Information supplied –
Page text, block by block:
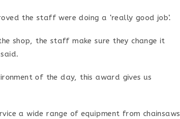
the staff were doing a ‘really good job’.
shop, the staff make sure they change it
of the day, this award gives us
a wide range of equipment from chainsaws
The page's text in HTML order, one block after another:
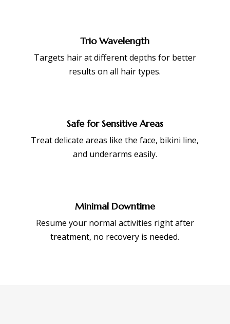
Trio Wavelength
Targets hair at different depths for better
results on all hair types.
Safe for Sensitive Areas
Treat delicate areas like the face, bikini line,
and underarms easily.
Minimal Downtime
Resume your normal activities right after
treatment, no recovery is needed.
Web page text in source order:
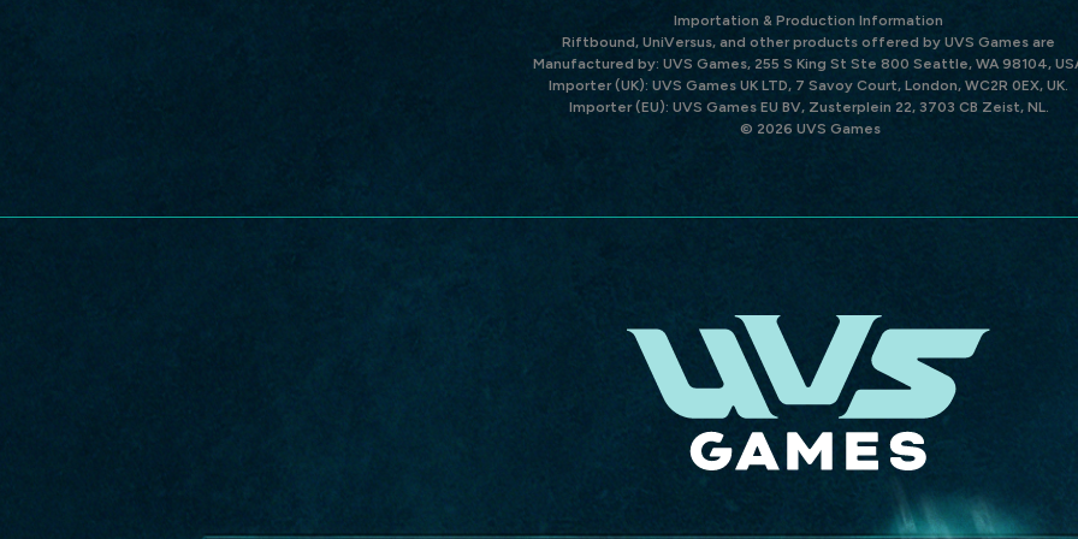
Importation & Production Information
Riftbound, UniVersus, and other products offered by UVS Games are
Manufactured by: UVS Games, 255 S King St Ste 800 Seattle, WA 98104,
Importer (UK): UVS Games UK LTD, 7 Savoy Court, London, WC2R 0EX, UK.
Importer (EU): UVS Games EU BV, Zusterplein 22, 3703 CB Zeist, NL.
© 2026 UVS Games
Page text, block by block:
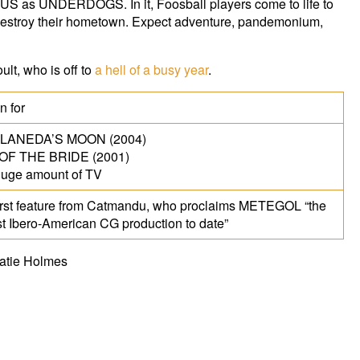
their hometown. Expect adventure, pandemonium,
who is off toa hell of a busy year.
for
MOON (2004)
THE BRIDE (2001)
amount of TV
feature from Catmandu, who proclaims METEGOL “the
Ibero-American CG production to date”
Holmes
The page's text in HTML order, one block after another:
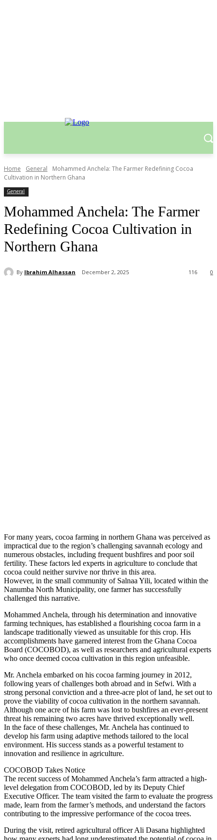
Home General
Mohammed Anchela: The Farmer Redefining Cocoa
Cultivation in Northern Ghana
General
Mohammed Anchela: The Farmer
Redefining Cocoa Cultivation in
Northern Ghana
By Ibrahim Alhassan December 2, 2025 0
116
For many years, cocoa farming in northern Ghana was perceived as
impractical due to the region’s challenging savannah ecology and
numerous obstacles, including frequent bushfires and poor soil
fertility. These factors led experts in agriculture to conclude that
cocoa could neither survive nor thrive in this area.
However, in the small community of Salnaa Yili, located within the
Nanumba North Municipality, one farmer has successfully
challenged this narrative.
Mohammed Anchela, through his determination and innovative
farming techniques, has established a flourishing cocoa farm in a
landscape traditionally viewed as unsuitable for this crop. His
accomplishments have garnered interest from the Ghana Cocoa
Board (COCOBOD), as well as researchers and agricultural experts
who once deemed cocoa cultivation in this region unfeasible.
Mr. Anchela embarked on his cocoa farming journey in 2012,
following years of challenges both abroad and in Sefwi. With a
strong personal conviction and a three-acre plot of land, he set out to
prove the viability of cocoa cultivation in the northern savannah.
Although one acre of his farm was lost to bushfires an ever-present
threat his remaining two acres have thrived exceptionally well.
In the face of these challenges, Mr. Anchela has continued to
develop his farm using adaptive methods tailored to the local
environment. His success stands as a powerful testament to
innovation and resilience in agriculture.
COCOBOD Takes Notice
The recent success of Mohammed Anchela’s farm attracted a high-
level delegation from COCOBOD, led by its Deputy Chief
Executive Officer. The team visited the farm to evaluate the progress
made, learn from the farmer’s methods, and understand the factors
contributing to the impressive performance of the cocoa trees.
During the visit, retired agricultural officer Ali Dasana highlighted
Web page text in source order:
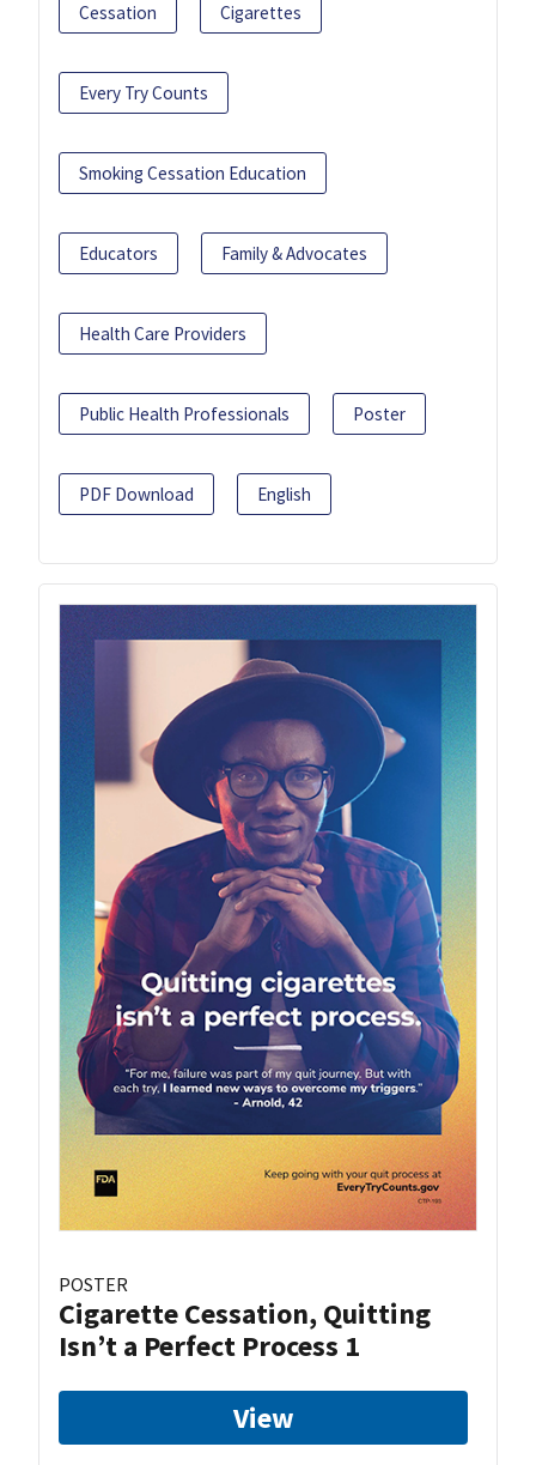
Cessation Cigarettes
Every Try Counts
Smoking Cessation Education
Educators Family & Advocates
Health Care Providers
Public Health Professionals Poster
PDF Download English
POSTER
Cigarette Cessation, Quitting
Isn’t a Perfect Process 1
View
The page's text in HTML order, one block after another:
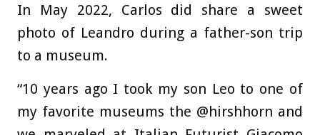
In May 2022, Carlos did share a sweet
photo of Leandro during a father-son trip
to a museum.
“10 years ago I took my son Leo to one of
my favorite museums the @hirshhorn and
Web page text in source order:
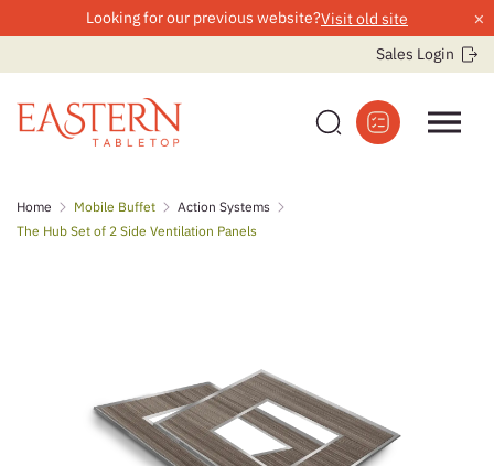
content
Looking for our previous website?Visit old site ×
Sales Login
Home Mobile Buffet
Action Systems
The Hub Set of 2 Side Ventilation Panels
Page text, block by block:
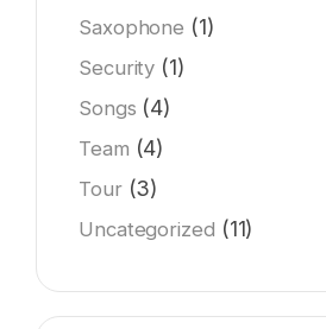
Saxophone (1)
Security (1)
Songs (4)
Team (4)
Tour(3)
Uncategorized (11)
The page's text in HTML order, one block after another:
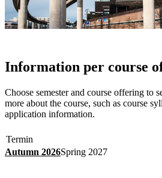
Information per course
Choose semester and course offering to
more about the course, such as course
application information.
Termin
Autumn 2026Spring 2027
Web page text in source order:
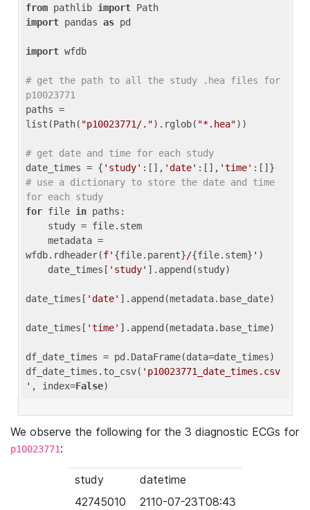
from pathlib import
import pandas as pd
import wfdb
# get the path to all the study .hea files for
p10023771
paths =
list(Path( "p10023771/.").rglob( "*.hea"))
# get date and time for each study
date_times = { 'study' :[], 'date' :[], 'time'
# use a dictionary to store the date and time
for each study
for file in paths:
wfdb.rdheader(f' {file.parent}/{file.stem} ' )
    date_times[
'study' ].append(study)
date_times[ 'date' ].append(metadata.base_date)
date_times[ 'time' ].append(metadata.base_time)
df_date_times = pd.DataFrame(data=date_times)
df_date_times.to_csv( 'p10023771_date_times.csv
' , index=False
We observe the following for the 3 diagnostic ECGs for
p10023771:
study
datetime
42745010
2110-07-23T08:43
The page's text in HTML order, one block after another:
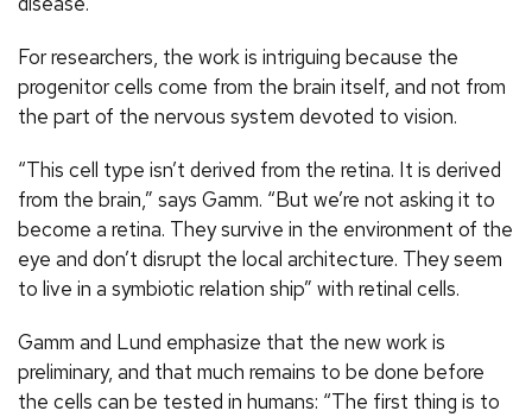
For researchers, the work is intriguing because the
progenitor cells come from the brain itself, and not from
the part of the nervous system devoted to vision.
“This cell type isn’t derived from the retina. It is derived
from the brain,” says Gamm. “But we’re not asking it to
become a retina. They survive in the environment of the
eye and don’t disrupt the local architecture. They seem
to live in a symbiotic relation ship” with retinal cells.
Gamm and Lund emphasize that the new work is
preliminary, and that much remains to be done before
the cells can be tested in humans: “The first thing is to
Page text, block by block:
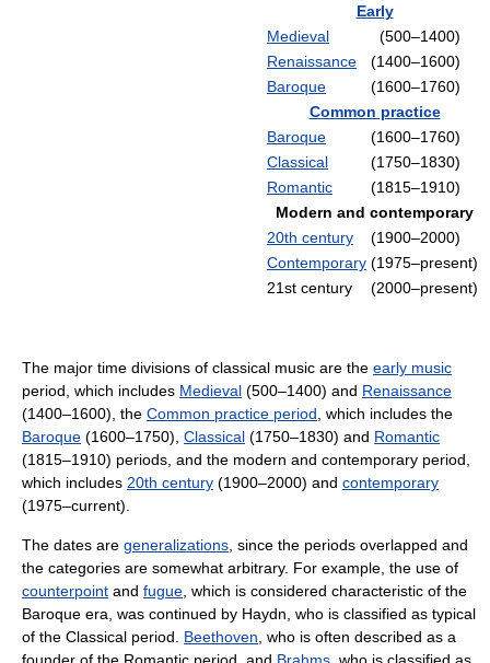
Early
Medieval
(500–1400)
Renaissance
(1400–1600)
Baroque
(1600–1760)
Common practice
Baroque
(1600–1760)
Classical
(1750–1830)
Romantic
(1815–1910)
Modern and contemporary
20th century
(1900–2000)
Contemporary (1975–present)
21st century
(2000–present)
The major time divisions of classical music are the early music
period, which includes Medieval (500–1400) and Renaissance
(1400–1600), the Common practice period , which includes the
Baroque (1600–1750), Classical (1750–1830) and Romantic
(1815–1910) periods, and the modern and contemporary period,
which includes 20th century (1900–2000) and contemporary
(1975–current).
The dates are generalizations , since the periods overlapped and
the categories are somewhat arbitrary. For example, the use of
counterpoint and fugue , which is considered characteristic of the
Baroque era, was continued by Haydn, who is classified as typical
of the Classical period. Beethoven , who is often described as a
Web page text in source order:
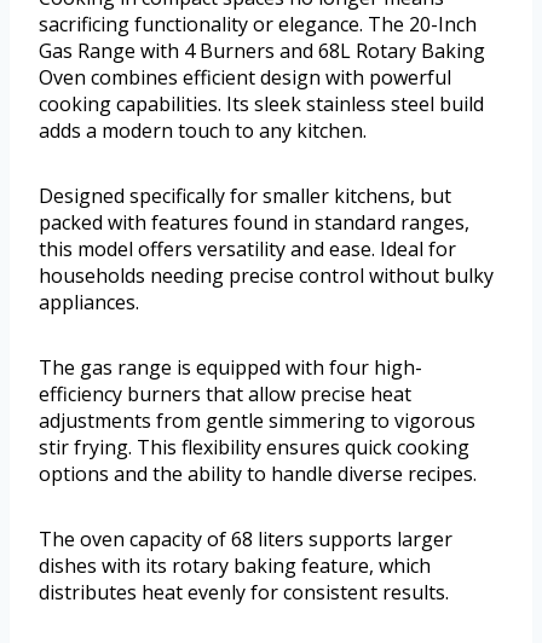
sacrificing functionality or elegance. The 20-Inch
Gas Range with 4 Burners and 68L Rotary Baking
Oven combines efficient design with powerful
cooking capabilities. Its sleek stainless steel build
adds a modern touch to any kitchen.
Designed specifically for smaller kitchens, but
packed with features found in standard ranges,
this model offers versatility and ease. Ideal for
households needing precise control without bulky
appliances.
The gas range is equipped with four high-
efficiency burners that allow precise heat
adjustments from gentle simmering to vigorous
stir frying. This flexibility ensures quick cooking
options and the ability to handle diverse recipes.
The oven capacity of 68 liters supports larger
dishes with its rotary baking feature, which
distributes heat evenly for consistent results.
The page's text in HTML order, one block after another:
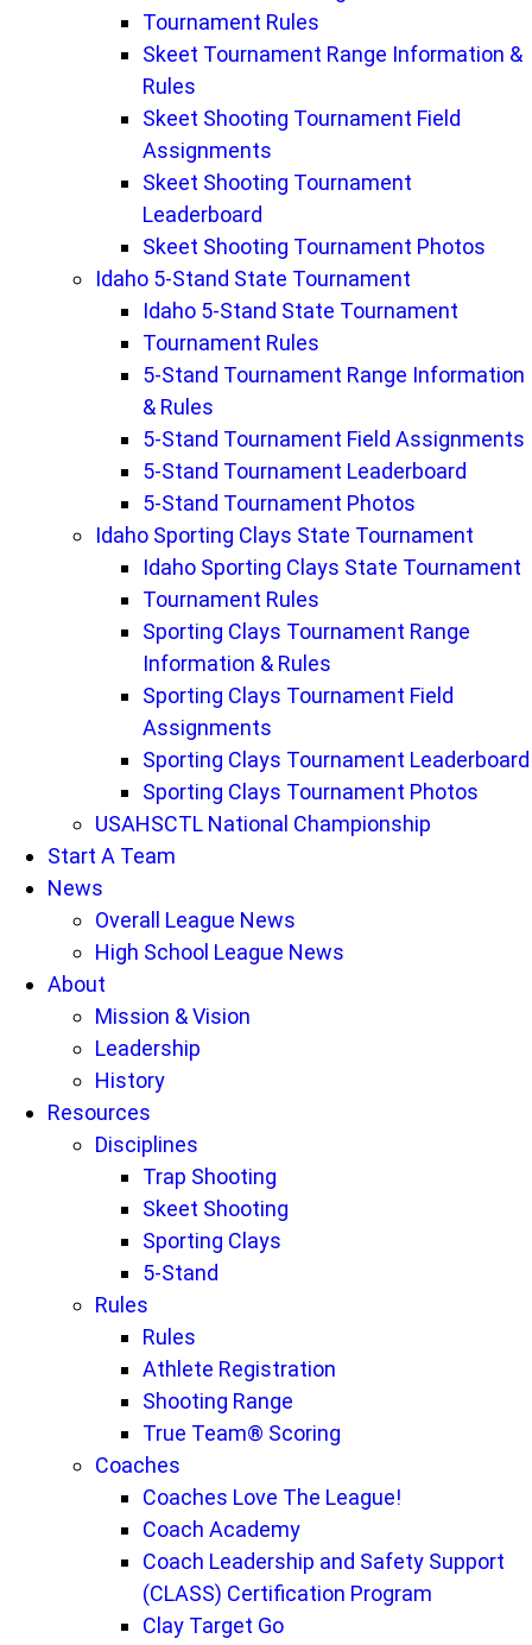
Tournament Rules
Skeet Tournament Range Information &
Rules
Skeet Shooting Tournament Field
Assignments
Skeet Shooting Tournament
Leaderboard
Skeet Shooting Tournament Photos
Idaho 5-Stand State Tournament
Idaho 5-Stand State Tournament
Tournament Rules
5-Stand Tournament Range Information
& Rules
5-Stand Tournament Field Assignments
5-Stand Tournament Leaderboard
5-Stand Tournament Photos
Idaho Sporting Clays State Tournament
Idaho Sporting Clays State Tournament
Tournament Rules
Sporting Clays Tournament Range
Information & Rules
Sporting Clays Tournament Field
Assignments
Sporting Clays Tournament Leaderboard
Sporting Clays Tournament Photos
USAHSCTL National Championship
Start A Team
News
Overall League News
High School League News
About
Mission & Vision
Leadership
History
Resources
Disciplines
Trap Shooting
Skeet Shooting
Sporting Clays
5-Stand
Rules
Rules
Athlete Registration
Shooting Range
True Team® Scoring
Coaches
Coaches Love The League!
Coach Academy
Coach Leadership and Safety Support
(CLASS) Certification Program
Clay Target Go
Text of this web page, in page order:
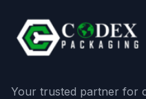
Your trusted partner for
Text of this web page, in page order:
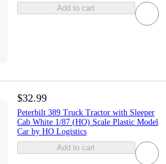
Add to cart
$32.99
Peterbilt 389 Truck Tractor with Sleeper
Cab White 1/87 (HO) Scale Plastic Model
Car by HO Logistics
Add to cart
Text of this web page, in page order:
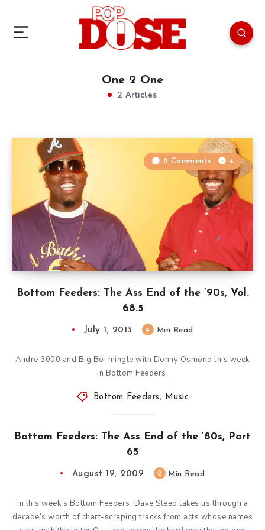
One 2 One
2 Articles
Bottom Feeders: The Ass End of the ’90s, Vol.
68.5
8 Comments 4
July 1, 2013 4 Min Read
Andre 3000 and Big Boi mingle with Donny Osmond this week
in Bottom Feeders.
Bottom Feeders , Music
Bottom Feeders: The Ass End of the ’80s, Part
65
August 19, 2009 2 Min Read
In this week’s Bottom Feeders, Dave Steed takes us through a
decade’s worth of chart-scraping tracks from acts whose names
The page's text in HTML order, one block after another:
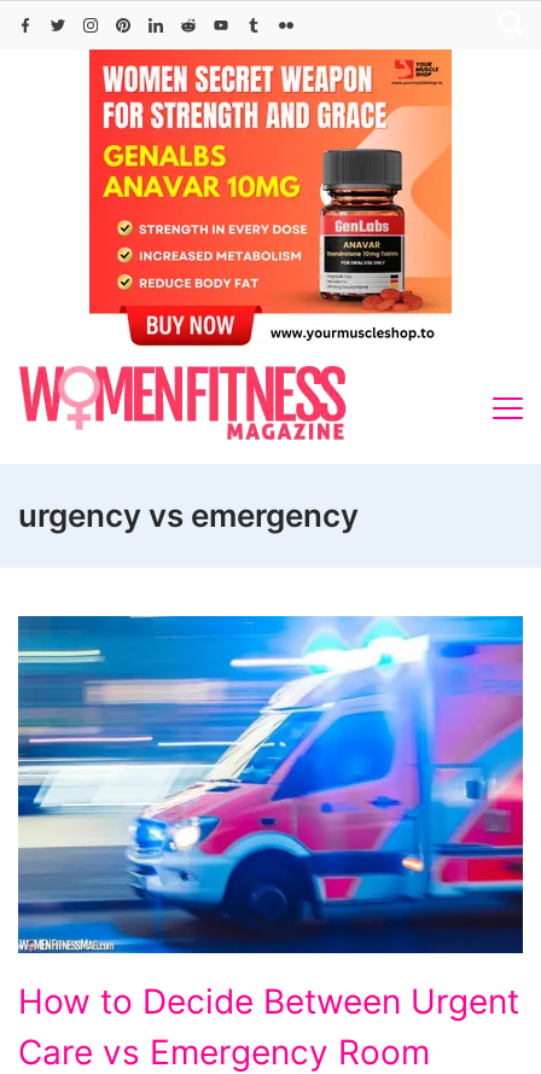
Skip
urgency vs emergency
to
Decide
How to Decide Between Urgent
Care vs Emergency Room
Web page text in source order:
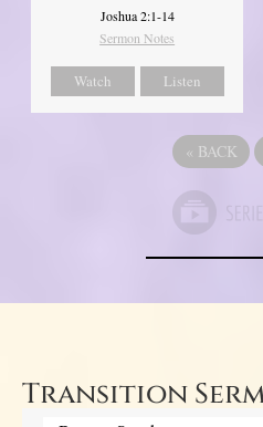
Joshua 2:1-14
Sermon Notes
Watch Listen
« BACK
Transition
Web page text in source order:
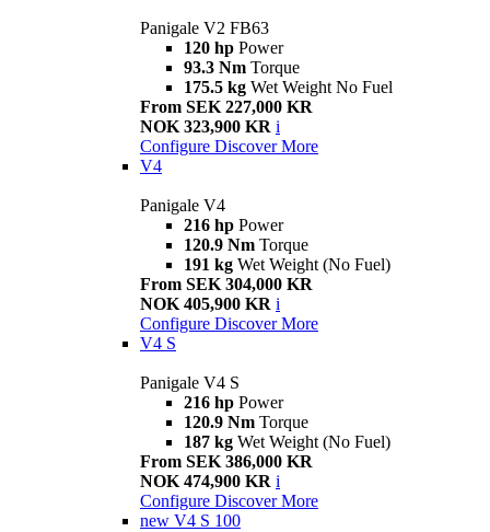
Panigale V2 FB63
120 hp Power
93.3 Nm Torque
175.5 kg Wet Weight No Fuel
From SEK 227,000 KR
NOK 323,900 KR i
Configure Discover More
V4
Panigale V4
216 hp Power
120.9 Nm Torque
191 kg Wet Weight (No Fuel)
From SEK 304,000 KR
NOK 405,900 KR i
Configure Discover More
V4 S
Panigale V4 S
216 hp Power
120.9 Nm Torque
187 kg Wet Weight (No Fuel)
From SEK 386,000 KR
NOK 474,900 KR i
Configure Discover More
new V4 S 100
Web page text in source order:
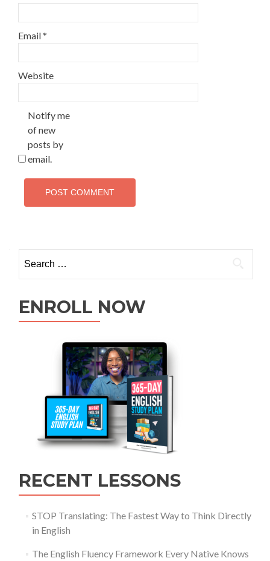
Email*
Website
Notify me
of new
posts by
email.
ENROLL NOW
RECENT LESSONS
STOP Translating: The Fastest Way to Think Directly
in English
The English Fluency Framework Every Native Knows
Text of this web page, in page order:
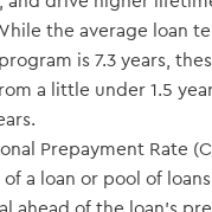
the average loan
is 7.3 years,
a little under 1.5
Prepayment Rate
a loan or pool of
ahead of the loan’s

Problem details –
Among the records, find each line where the word "metadata" occurs, and copy it.

Solution –
date_times[ 'date' ].append(metadata.base_date)
date_times[ 'time' ].append(metadata.base_time)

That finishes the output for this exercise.